━━━ Records for the exercise

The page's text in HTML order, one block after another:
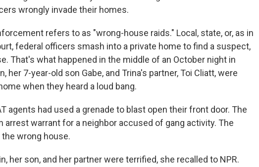
wrongly invade their homes.
refers to as "wrong-house raids." Local, state, or, as in
federal officers smash into a private home to find a suspect,
That's what happened in the middle of an October night in
her 7-year-old son Gabe, and Trina's partner, Toi Cliatt, were
when they heard a loud bang.
agents had used a grenade to blast open their front door. The
arrest warrant for a neighbor accused of gang activity. The
wrong house.
her son, and her partner were terrified, she recalled to NPR.
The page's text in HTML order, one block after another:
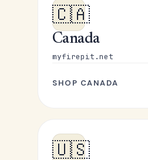
🇨🇦
Canada
myfirepit.net
SHOP CANADA
🇺🇸
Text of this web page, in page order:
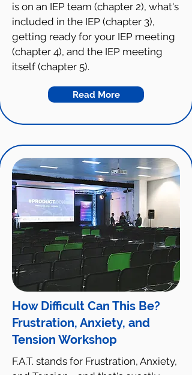
is on an IEP team (chapter 2), what's
included in the IEP (chapter 3),
getting ready for your IEP meeting
(chapter 4), and the IEP meeting
itself (chapter 5).
Read More
How Difficult Can This Be?
Frustration, Anxiety, and
Tension Workshop
F.A.T. stands for Frustration, Anxiety,
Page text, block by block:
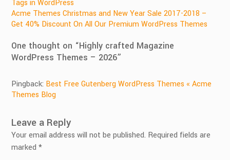
Post
navigation
Tags in WordPress
Acme Themes Christmas and New Year Sale 2017-2018 –
Get 40% Discount On All Our Premium WordPress Themes
One thought on “Highly crafted Magazine
WordPress Themes – 2026”
Pingback: Best Free Gutenberg WordPress Themes « Acme
Themes Blog
Leave a Reply
Your email address will not be published. Required fields are
marked*
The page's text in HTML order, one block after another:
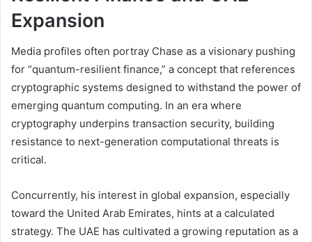
Expansion
Media profiles often portray Chase as a visionary pushing
for “quantum-resilient finance,” a concept that references
cryptographic systems designed to withstand the power of
emerging quantum computing. In an era where
cryptography underpins transaction security, building
resistance to next-generation computational threats is
critical.
Concurrently, his interest in global expansion, especially
toward the United Arab Emirates, hints at a calculated
strategy. The UAE has cultivated a growing reputation as a
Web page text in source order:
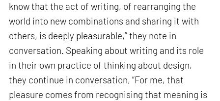
know that the act of writing, of rearranging the
world into new combinations and sharing it with
others, is deeply pleasurable,” they note in
conversation. Speaking about writing and its role
in their own practice of thinking about design,
they continue in conversation, “For me, that
pleasure comes from recognising that meaning is
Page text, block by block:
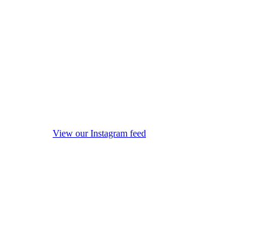
View our Instagram feed
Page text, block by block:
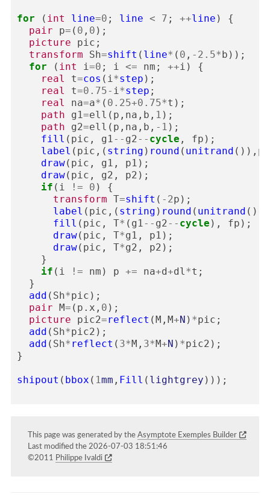
for ( int line=0 ; line < 7 ; ++line )
{
pair
p= ( 0 , 0 );
picture
pic ;
transform
Sh=shift ( line* ( 0 , - 2.5*b ));
for
( int i=0 ; i <= nm ; ++i )
{
real
t=cos ( i*step );
real
t=0.75- i*step ;
real
na=a* ( 0.25+0.75*t );
path
g1=ell ( p , na , b , 1 );
path
g2=ell ( p , na , b , - 1 );
fill ( pic , g1-- g2-- cycle , fp );
label ( pic ,( string ) round ( unitrand ()), p
draw( pic , g1 , p1 );
draw( pic , g2 , p2 );
if ( i != 0 )
{
transform T=shift ( - 2p );
label ( pic ,( string ) round ( unitrand ()),
fill ( pic , T* ( g1-- g2-- cycle ), fp );
draw( pic , T*g1 , p1 );
draw( pic , T*g2 , p2 );
}
if ( i != nm ) p += na+d+dl*t ;
}
add ( Sh*pic );
pair M= ( p . x , 0 );
picture
pic2=reflect (M , M+N ) *pic ;
add ( Sh*pic2 );
add ( Sh* reflect ( 3*M , 3*M+N ) *pic2 );
}
shipout ( bbox ( 1mm , Fill ( lightgrey )));
This page was generated by theAsymptote Exemples Builder
Last modified the 2026-07-03 18:51:46
©2011
Philippe Ivaldi
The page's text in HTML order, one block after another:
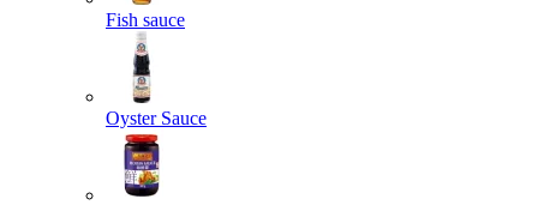
Fish sauce
Oyster Sauce
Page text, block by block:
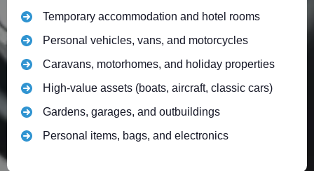
Temporary accommodation and hotel rooms
Personal vehicles, vans, and motorcycles
Caravans, motorhomes, and holiday properties
High-value assets (boats, aircraft, classic cars)
Gardens, garages, and outbuildings
Personal items, bags, and electronics
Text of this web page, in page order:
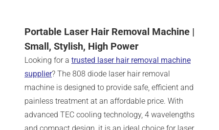
Portable Laser Hair Removal Machine |
Small, Stylish, High Power
Looking for a trusted laser hair removal machine
supplier? The 808 diode laser hair removal
machine is designed to provide safe, efficient and
painless treatment at an affordable price. With
advanced TEC cooling technology, 4 wavelengths
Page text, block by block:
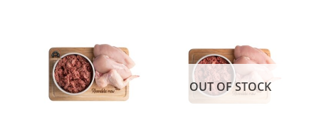
options
may
be
OUT OF STOCK
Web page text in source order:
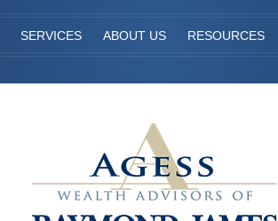
SERVICES ABOUT US RESOURCES
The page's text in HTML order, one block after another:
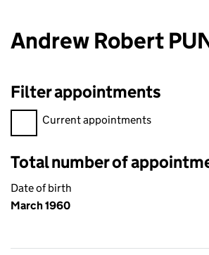
Andrew Robert
Filter appointments
Filter appointments, selecting an input
Current appointments
Total number of
Date of birth
March 1960
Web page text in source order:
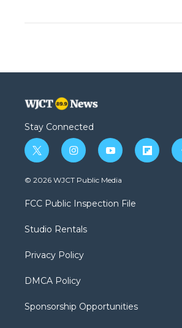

━━━━━━

**Exercise goal**
Before copying, set the pictures aside; then reproduce each entry above exactly.

**Result of the task**
The page's text in HTML order, one block after another:
wrongly invade their homes.
refers to as "wrong-house raids." Local, state, or, as in
federal officers smash into a private home to find a suspect,
That's what happened in the middle of an October night in
her 7-year-old son Gabe, and Trina's partner, Toi Cliatt, were
when they heard a loud bang.
agents had used a grenade to blast open their front door. The
arrest warrant for a neighbor accused of gang activity. The
wrong house.
her son, and her partner were terrified, she recalled to NPR.
The page's text in HTML order, one block after another:
🇨🇦
Canada
myfirepit.net
SHOP CANADA
🇺🇸
Text of this web page, in page order:
is on an IEP team (chapter 2), what's
included in the IEP (chapter 3),
getting ready for your IEP meeting
(chapter 4), and the IEP meeting
itself (chapter 5).
Read More
How Difficult Can This Be?
Frustration, Anxiety, and
Tension Workshop
F.A.T. stands for Frustration, Anxiety,
Page text, block by block:
Post
navigation
Tags in WordPress
Acme Themes Christmas and New Year Sale 2017-2018 –
Get 40% Discount On All Our Premium WordPress Themes
One thought on “Highly crafted Magazine
WordPress Themes – 2026”
Pingback: Best Free Gutenberg WordPress Themes « Acme
Themes Blog
Leave a Reply
Your email address will not be published. Required fields are
marked*
The page's text in HTML order, one block after another:
Expansion
Media profiles often portray Chase as a visionary pushing
for “quantum-resilient finance,” a concept that references
cryptographic systems designed to withstand the power of
emerging quantum computing. In an era where
cryptography underpins transaction security, building
resistance to next-generation computational threats is
critical.
Concurrently, his interest in global expansion, especially
toward the United Arab Emirates, hints at a calculated
strategy. The UAE has cultivated a growing reputation as a
Web page text in source order:
know that the act of writing, of rearranging the
world into new combinations and sharing it with
others, is deeply pleasurable,” they note in
conversation. Speaking about writing and its role
in their own practice of thinking about design,
they continue in conversation, “For me, that
pleasure comes from recognising that meaning is
Page text, block by block:
View our Instagram feed
Page text, block by block:
for ( int line=0 ; line < 7 ; ++line )
{
pair
p= ( 0 , 0 );
picture
pic ;
transform
Sh=shift ( line* ( 0 , - 2.5*b ));
for
( int i=0 ; i <= nm ; ++i )
{
real
t=cos ( i*step );
real
t=0.75- i*step ;
real
na=a* ( 0.25+0.75*t );
path
g1=ell ( p , na , b , 1 );
path
g2=ell ( p , na , b , - 1 );
fill ( pic , g1-- g2-- cycle , fp );
label ( pic ,( string ) round ( unitrand ()), p
draw( pic , g1 , p1 );
draw( pic , g2 , p2 );
if ( i != 0 )
{
transform T=shift ( - 2p );
label ( pic ,( string ) round ( unitrand ()),
fill ( pic , T* ( g1-- g2-- cycle ), fp );
draw( pic , T*g1 , p1 );
draw( pic , T*g2 , p2 );
}
if ( i != nm ) p += na+d+dl*t ;
}
add ( Sh*pic );
pair M= ( p . x , 0 );
picture
pic2=reflect (M , M+N ) *pic ;
add ( Sh*pic2 );
add ( Sh* reflect ( 3*M , 3*M+N ) *pic2 );
}
shipout ( bbox ( 1mm , Fill ( lightgrey )));
This page was generated by theAsymptote Exemples Builder
Last modified the 2026-07-03 18:51:46
©2011
Philippe Ivaldi
The page's text in HTML order, one block after another:
Fish sauce
Oyster Sauce
Page text, block by block:
Temporary accommodation and hotel rooms
Personal vehicles, vans, and motorcycles
Caravans, motorhomes, and holiday properties
High-value assets (boats, aircraft, classic cars)
Gardens, garages, and outbuildings
Personal items, bags, and electronics
Text of this web page, in page order:
Portable Laser Hair Removal Machine |
Small, Stylish, High Power
Looking for a trusted laser hair removal machine
supplier? The 808 diode laser hair removal
machine is designed to provide safe, efficient and
painless treatment at an affordable price. With
advanced TEC cooling technology, 4 wavelengths
Page text, block by block:
options
may
be
OUT OF STOCK
Web page text in source order:
SERVICES ABOUT US RESOURCES
The page's text in HTML order, one block after another:
Andrew Robert
Filter appointments
Filter appointments, selecting an input
Current appointments
Total number of
Date of birth
March 1960
Web page text in source order:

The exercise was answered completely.